→ **Task item**
All lines in the records below from the line with "Detailed Comments (5, 339, 78, 351)" through the line with "structure which will" are to be given again exactly, both ends included; the pictures are to be left out.

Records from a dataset
____________________

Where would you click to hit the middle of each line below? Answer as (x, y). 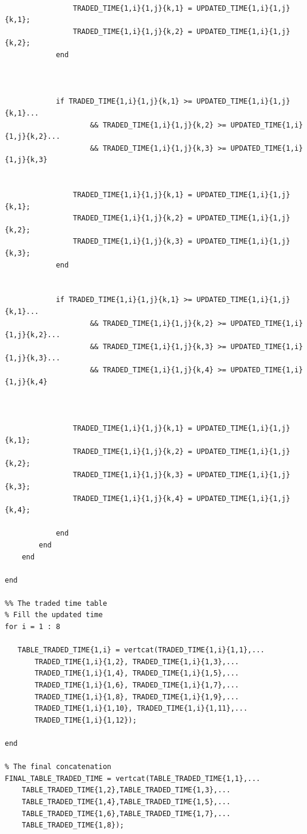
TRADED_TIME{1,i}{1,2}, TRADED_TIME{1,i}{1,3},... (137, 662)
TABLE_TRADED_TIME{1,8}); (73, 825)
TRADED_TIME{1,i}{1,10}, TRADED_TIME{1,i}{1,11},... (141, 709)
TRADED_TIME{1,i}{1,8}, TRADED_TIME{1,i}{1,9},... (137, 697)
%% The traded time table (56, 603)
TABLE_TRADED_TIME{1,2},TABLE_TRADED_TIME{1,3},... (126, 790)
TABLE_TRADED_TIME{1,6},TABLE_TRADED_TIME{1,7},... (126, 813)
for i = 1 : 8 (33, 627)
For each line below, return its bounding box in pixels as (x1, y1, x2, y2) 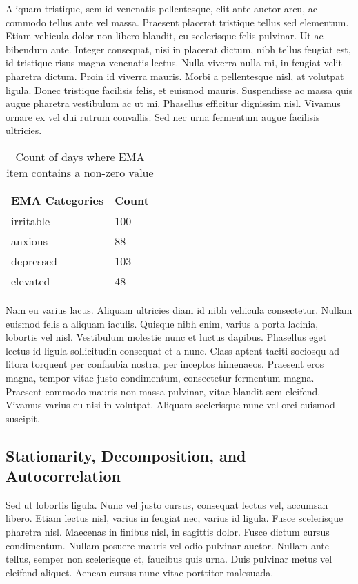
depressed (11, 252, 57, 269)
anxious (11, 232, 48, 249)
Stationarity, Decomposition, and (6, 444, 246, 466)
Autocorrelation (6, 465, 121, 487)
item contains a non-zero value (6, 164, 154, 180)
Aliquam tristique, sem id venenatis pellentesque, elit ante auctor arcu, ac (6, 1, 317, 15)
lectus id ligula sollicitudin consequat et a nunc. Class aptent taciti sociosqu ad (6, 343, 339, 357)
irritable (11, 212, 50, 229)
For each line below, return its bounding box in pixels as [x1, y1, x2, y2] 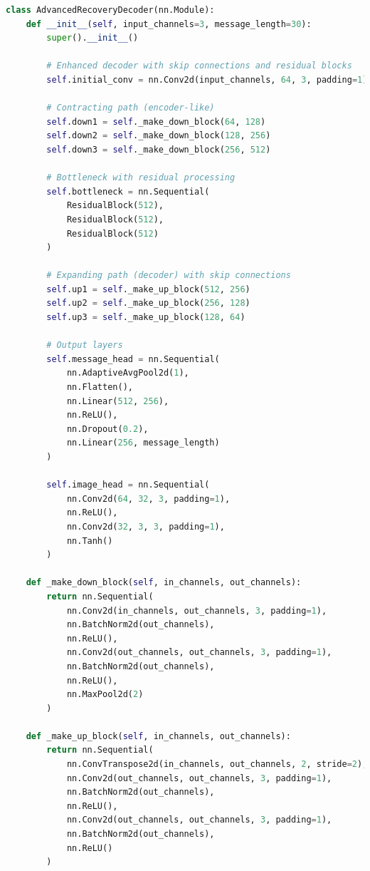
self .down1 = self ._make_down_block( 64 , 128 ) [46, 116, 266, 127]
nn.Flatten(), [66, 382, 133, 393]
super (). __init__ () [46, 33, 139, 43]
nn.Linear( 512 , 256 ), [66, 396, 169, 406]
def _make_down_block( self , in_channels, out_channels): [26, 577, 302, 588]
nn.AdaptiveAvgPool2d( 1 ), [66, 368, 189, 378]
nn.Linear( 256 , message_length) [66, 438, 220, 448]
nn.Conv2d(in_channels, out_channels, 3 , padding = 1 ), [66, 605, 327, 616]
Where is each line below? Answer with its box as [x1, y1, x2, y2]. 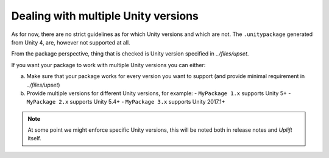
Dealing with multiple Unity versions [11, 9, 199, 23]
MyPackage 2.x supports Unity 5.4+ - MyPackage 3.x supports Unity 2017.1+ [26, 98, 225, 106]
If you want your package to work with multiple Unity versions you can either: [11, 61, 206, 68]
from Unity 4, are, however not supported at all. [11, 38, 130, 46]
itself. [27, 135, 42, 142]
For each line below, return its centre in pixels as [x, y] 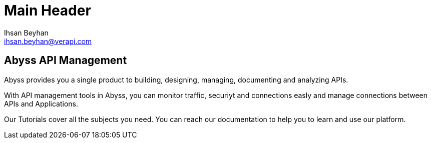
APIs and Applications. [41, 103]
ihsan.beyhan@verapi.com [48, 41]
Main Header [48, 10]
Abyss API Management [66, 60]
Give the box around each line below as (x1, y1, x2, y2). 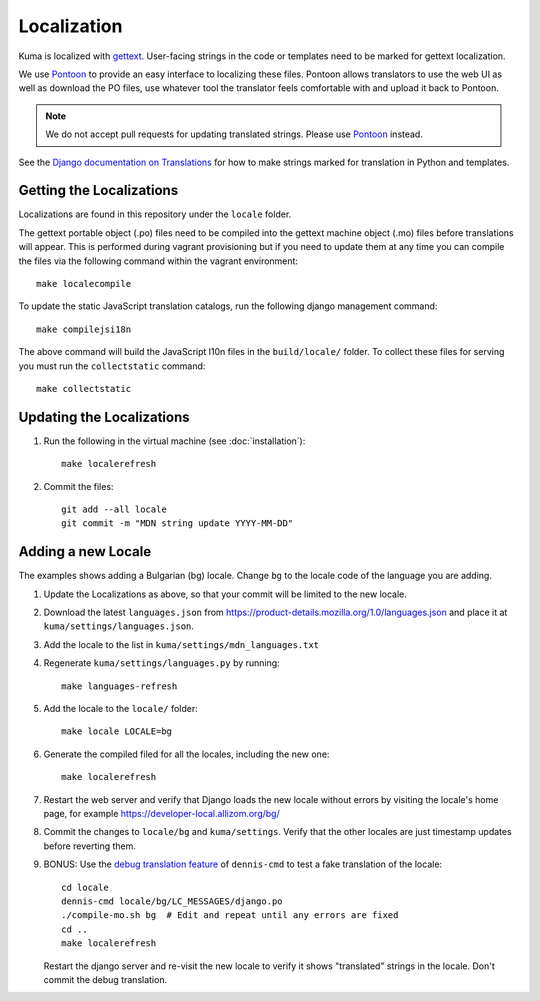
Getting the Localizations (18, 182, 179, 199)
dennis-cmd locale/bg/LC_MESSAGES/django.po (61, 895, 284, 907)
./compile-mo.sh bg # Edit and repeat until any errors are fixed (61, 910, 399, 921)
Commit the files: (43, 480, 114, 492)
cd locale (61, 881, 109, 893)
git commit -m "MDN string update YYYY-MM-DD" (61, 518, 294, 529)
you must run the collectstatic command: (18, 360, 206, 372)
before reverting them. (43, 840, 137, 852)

____________________

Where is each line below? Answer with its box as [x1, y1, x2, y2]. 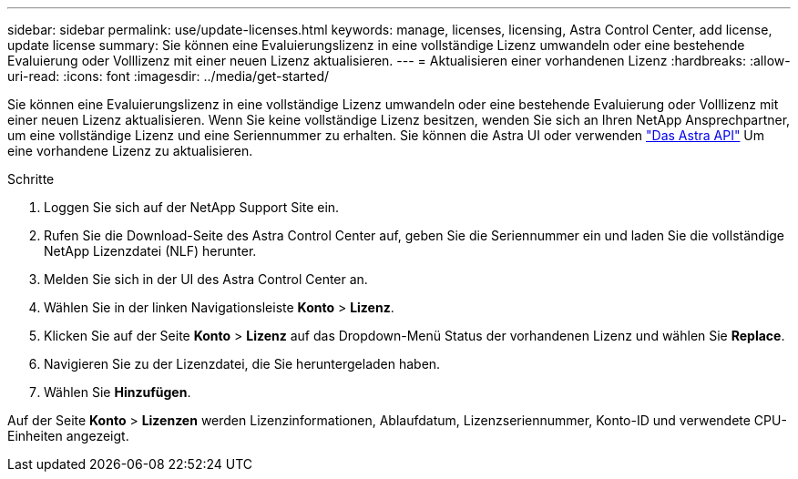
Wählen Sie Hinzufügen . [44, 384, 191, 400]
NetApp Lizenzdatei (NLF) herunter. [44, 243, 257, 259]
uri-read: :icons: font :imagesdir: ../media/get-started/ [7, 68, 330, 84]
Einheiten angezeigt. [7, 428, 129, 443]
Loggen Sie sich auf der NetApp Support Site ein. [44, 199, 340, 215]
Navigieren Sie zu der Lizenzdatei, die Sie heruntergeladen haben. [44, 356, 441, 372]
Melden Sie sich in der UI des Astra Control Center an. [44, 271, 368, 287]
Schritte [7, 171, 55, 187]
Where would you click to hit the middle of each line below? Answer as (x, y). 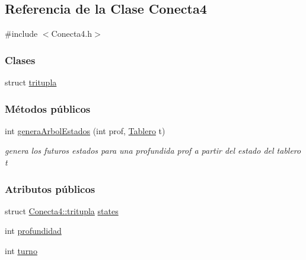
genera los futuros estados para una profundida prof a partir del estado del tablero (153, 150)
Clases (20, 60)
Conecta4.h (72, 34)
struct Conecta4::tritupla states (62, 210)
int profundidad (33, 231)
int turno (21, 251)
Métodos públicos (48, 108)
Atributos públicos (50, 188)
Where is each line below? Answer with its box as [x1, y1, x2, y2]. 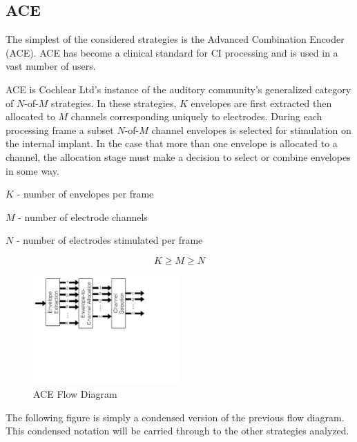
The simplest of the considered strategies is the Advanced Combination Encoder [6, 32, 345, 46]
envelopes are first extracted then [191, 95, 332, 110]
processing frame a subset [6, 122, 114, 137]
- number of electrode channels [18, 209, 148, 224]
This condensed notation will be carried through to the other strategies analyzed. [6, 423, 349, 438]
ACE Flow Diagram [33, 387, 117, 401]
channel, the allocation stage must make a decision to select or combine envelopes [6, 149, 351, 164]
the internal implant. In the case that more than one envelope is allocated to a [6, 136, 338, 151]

____________________

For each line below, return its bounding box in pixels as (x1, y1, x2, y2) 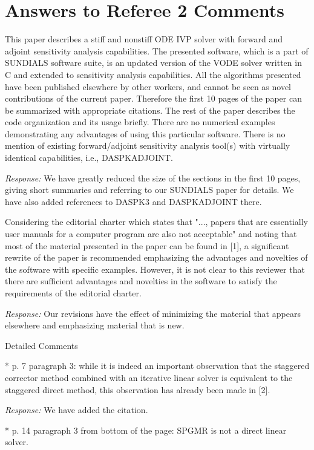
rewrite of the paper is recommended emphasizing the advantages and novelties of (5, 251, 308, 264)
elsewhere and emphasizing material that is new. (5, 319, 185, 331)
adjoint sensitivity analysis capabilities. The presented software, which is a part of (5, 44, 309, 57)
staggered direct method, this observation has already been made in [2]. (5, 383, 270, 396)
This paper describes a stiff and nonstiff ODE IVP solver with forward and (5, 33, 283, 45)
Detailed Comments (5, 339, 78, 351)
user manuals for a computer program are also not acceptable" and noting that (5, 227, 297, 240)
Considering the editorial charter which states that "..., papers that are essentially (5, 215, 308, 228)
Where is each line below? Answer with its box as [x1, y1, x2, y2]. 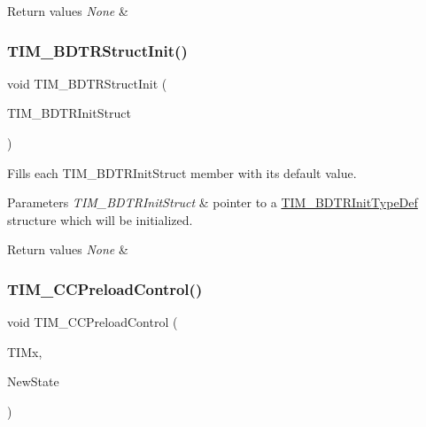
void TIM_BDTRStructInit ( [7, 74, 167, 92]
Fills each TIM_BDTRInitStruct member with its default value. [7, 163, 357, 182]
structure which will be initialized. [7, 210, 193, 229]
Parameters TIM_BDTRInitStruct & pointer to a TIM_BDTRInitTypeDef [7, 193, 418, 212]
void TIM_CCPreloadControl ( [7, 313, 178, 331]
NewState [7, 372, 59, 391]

____________________

→ **Finished task**
Detailed Comments (5, 339, 78, 351)
user manuals for a computer program are also not acceptable" and noting that (5, 227, 297, 240)
Considering the editorial charter which states that "..., papers that are essentially (5, 215, 308, 228)
Where is each line below? Answer with its box as [x1, y1, x2, y2]. 
void TIM_BDTRStructInit ( [7, 74, 167, 92]
Fills each TIM_BDTRInitStruct member with its default value. [7, 163, 357, 182]
structure which will be initialized. [7, 210, 193, 229]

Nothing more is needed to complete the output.